Recurrent, advanced, platinum resistant ovarian, fallopian tube, and primary peritoneal cancer and must have a histological diagnosis of a high-grade serous histology.
a) Platinum resistant disease is defined as progression of disease within six months of platinum regimen.
Doubling of cancer antigen 125 (CA-125) level on 2 successive measurements may be considered as meeting the definition of disease progression
b) Have received at least 2 lines of prior therapy including a platinum-based regimen if eligible and a poly-ADP ribose polymerase (PARP) inhibitor if BRCA1/2 mutated. No more than 3 lines of prior therapy for the treatment of platinum resistant disease is permitted.
Adequate organ function as per protocol definitions.
Eastern Cooperative Oncology Group (ECOG) performance status score 0 or 1.
Evaluable disease (dose escalation cohorts) or measurable disease (backfill cohorts) at time of enrollment as per protocol definitions.
Negative pregnancy test for women of childbearing potential. Women of non-childbearing potential are those who have been surgically sterilized, have medically confirmed ovarian failure, or have not had menses within the past 12 months.

Exclusion Criteria:

Cytotoxic chemotherapy within 14 days of time of cell collection.

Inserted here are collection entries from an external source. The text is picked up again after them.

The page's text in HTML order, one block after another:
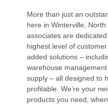
More than just an
here in Winterville,
associates are
highest level of
added solutions –
warehouse
supply – all designed to
profitable. We’re your
products you need,
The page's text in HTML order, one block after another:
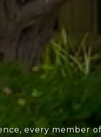
every member
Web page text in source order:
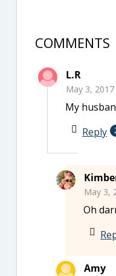
COMMENTS
L.R
May 3,
My
Reply
May 3,
Oh
Amy

Cytotoxic chemotherapy within 14 days of starting of conditioning chemotherapy.
New York Heart Association functional class II-IV cardiovascular disability
Clinically significant pericardial effusion
Pleural or peritoneal effusion that cannot be treated with standard approaches.
Active autoimmune disease requiring immunosuppressive therapy or uncontrolled with treatment.
Untreated brain metastasis.
Subjects unwilling to participate in an extended safety monitoring period.